Since, here we have volume per second; the unit of volume per second will be,
$V=\dfrac{V}{\sec }=\dfrac{{{m}^{3}}}{\sec }$
Hence its dimension will be,
$\left[ V \right]=\left( {{L}^{3}}{{T}^{-1}} \right)$
We need to check for the relation with the dimension same as above.
We are given four relations; we have to check for the dimensionally consistent relation for volume.
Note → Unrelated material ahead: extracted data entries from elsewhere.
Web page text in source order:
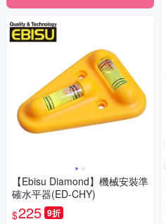
【Ebisu Diamond】機械安裝準
確水平器(ED-CHY)
$225 9折
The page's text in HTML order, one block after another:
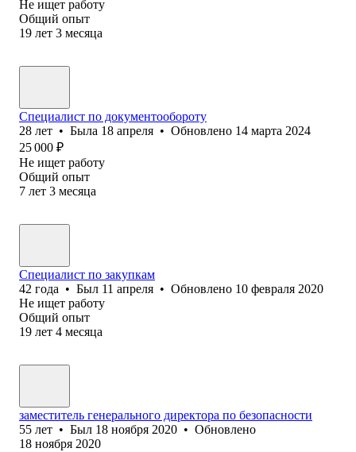
Не ищет работу
Общий опыт
19 лет 3 месяца
Специалист по документообороту
28 лет • Была 18 апреля • Обновлено 14 марта 2024
25 000 ₽
Не ищет работу
Общий опыт
7 лет 3 месяца
Специалист по закупкам
42 года • Был 11 апреля • Обновлено 10 февраля 2020
Не ищет работу
Общий опыт
19 лет 4 месяца
заместитель генерального директора по безопасности
55 лет • Был 18 ноября 2020 • Обновлено
18 ноября 2020
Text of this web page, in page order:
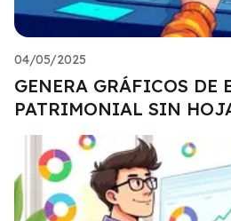
04/05/2025
GENERA GRÁFICOS DE
PATRIMONIAL SIN
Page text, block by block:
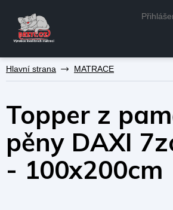
na
MATRACE
Topper z
pěny DAXI
- 100x200cm
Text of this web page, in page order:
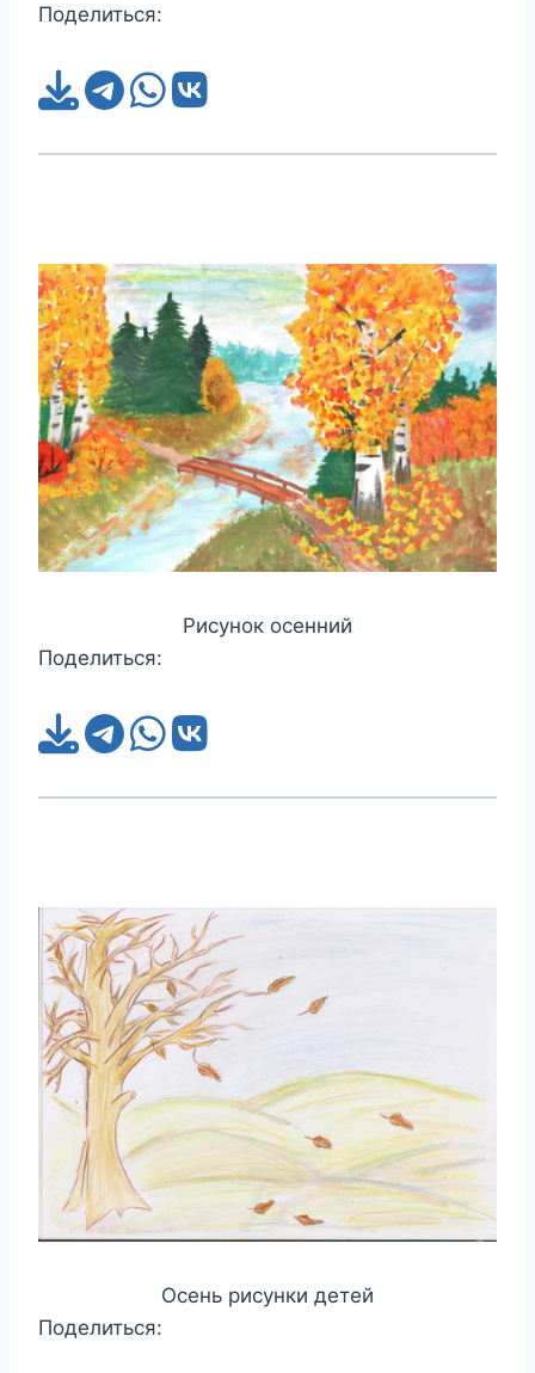
Поделиться:
Рисунок осенний
Поделиться:
Осень рисунки детей
Поделиться:
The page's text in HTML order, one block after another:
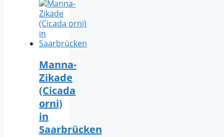
Manna-
Zikade
(Cicada
orni)
in
Saarbrücken
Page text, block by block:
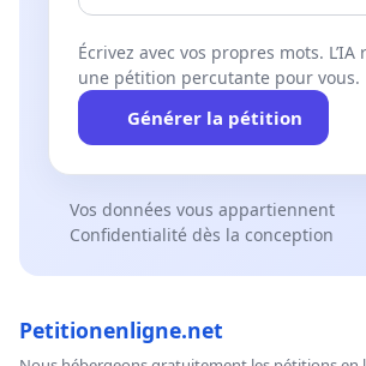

In the 1st case we have the equation for V as,
\[V=\dfrac{\pi {{\Pr }^{4}}}{8\eta l}\]
Here $'\pi '$ and $'8'$ are constants, therefore it has no dimension.
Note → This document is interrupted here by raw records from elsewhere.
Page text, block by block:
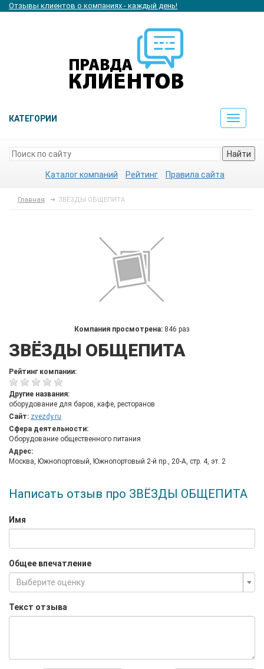
Отзывы клиентов о компаниях - каждый день!
КАТЕГОРИИ
Toggle
Найти
Каталог компаний Рейтинг Правила сайта
Главная ЗВЁЗДЫ ОБЩЕПИТА
Компания просмотрена: 846 раз
ЗВЁЗДЫ ОБЩЕПИТА
Рейтинг компании:
Другие названия:
оборудование для баров, кафе, ресторанов
Сайт: zvezdy.ru
Сфера деятельности:
Оборудование общественного питания
Адрес:
Москва, Южнопортовый, Южнопортовый 2-й пр., 20-А, стр. 4, эт. 2
Написать отзыв про ЗВЁЗДЫ ОБЩЕПИТА
Имя
Общее впечатление
Выберите оценку
Текст отзыва
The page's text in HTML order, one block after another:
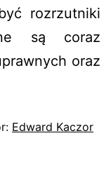
rozrzutniki
są coraz
oraz
Edward Kaczor
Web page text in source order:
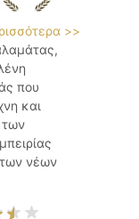
>>
που
και
των
νέων
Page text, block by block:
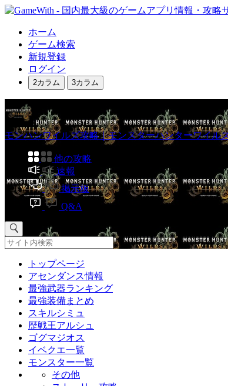
ホーム
ゲーム検索
新規登録
ログイン
2カラム 3カラム
モンハンワイルズ攻略｜モンスターハンターワイル
他の攻略
速報
掲示板
Q&A
トップページ
アセンダンス情報
最強武器ランキング
最強装備まとめ
スキルシミュ
歴戦王アルシュ
ゴグマジオス
イベクエ一覧
モンスター一覧
その他
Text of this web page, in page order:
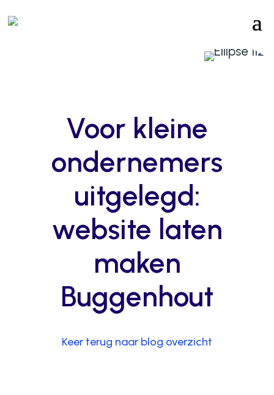
Voor kleine
ondernemers
uitgelegd:
website laten
maken
Buggenhout
Keer terug naar blog overzicht
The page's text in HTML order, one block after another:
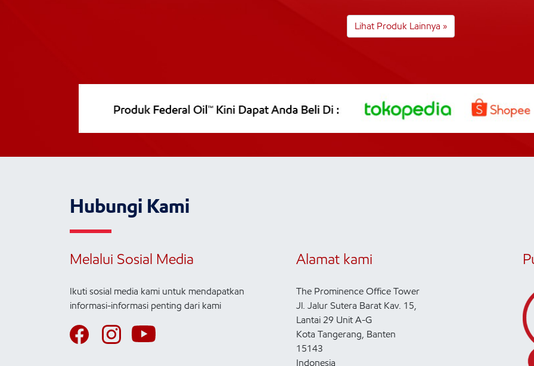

Pressure, P is the ratio of force and area.
$P=\dfrac{F}{A}$, where ‘F’ is force and ‘A’ is area.
Therefore unit of pressure,
$P=\dfrac{N}{{{m}^{2}}}$
We know, $N=\dfrac{kgm}{{{\sec }^{2}}}$
Therefore,
$\begin{align}
  & P=\dfrac{kgm}{{{\sec }^{2}}{{m}^{2}}} \\
 & P=\dfrac{kg}{m{{\sec }^{2}}} \\
\end{align}$
Therefore the dimension of ‘P’ is,
$\left[ P \right]=\left[ {{M}^{1}}{{L}^{-1}}{{T}^{-2}} \right]$
In the equation for ‘V’, ‘r’ is radius.
Dimension for radius is,
$\left[ r \right]=\left[ {{L}^{1}} \right]$
And we know, ‘l’ is length.
Dimension of length is,
$\left[ l \right]=\left[ {{L}^{1}} \right]$
Coefficient of viscosity,
$\eta =\dfrac{\tau }{\left( \dfrac{du}{dt} \right)}$, Were $'\tau '$ is shear stress and $'\dfrac{du}{dt}'$ is rate of change of velocity with respect to time.
Unit of $'\eta '$ is,
$\begin{align}
  & \eta =\dfrac{kgm\sec }{{{\sec }^{2}}\times {{m}^{2}}} \\
 & \eta =\dfrac{kg}{m\sec } \\
\end{align}$
Therefore, the dimension of $'\eta '$ is,
$\left[ \eta \right]=\left[ {{M}^{1}}{{L}^{-1}}{{T}^{-1}} \right]$
Now that we have dimensions of all variables, dimension of volume in the 1st relation is,
$\begin{align}
  & V=\dfrac{\pi {{\Pr }^{4}}}{8\eta l} \\
 & \implies \left[ V \right]=\dfrac{\left[ {{M}^{1}}{{L}^{-1}}T{{-}^{2}} \right]\left[ {{L}^{4}} \right]}{\left[ {{M}^{1}}{{L}^{-1}}{{T}^{-1}} \right]\left[ L \right]} \\
 & \implies \left[ V \right]=\left[ {{L}^{3}}{{T}^{-1}} \right] \\
\end{align}$
This is equal to the dimension of V.

So, the correct answer is “Option A”.

Note:
The powers to which the fundamentals quantities are raised to obtain other physical quantities are known as dimensions.
The representation of a physical quantity in its dimensions as the fundamental quantities is called a dimensional formula.
When two quantities are dimensionally consistent, their dimensional formula will be equal.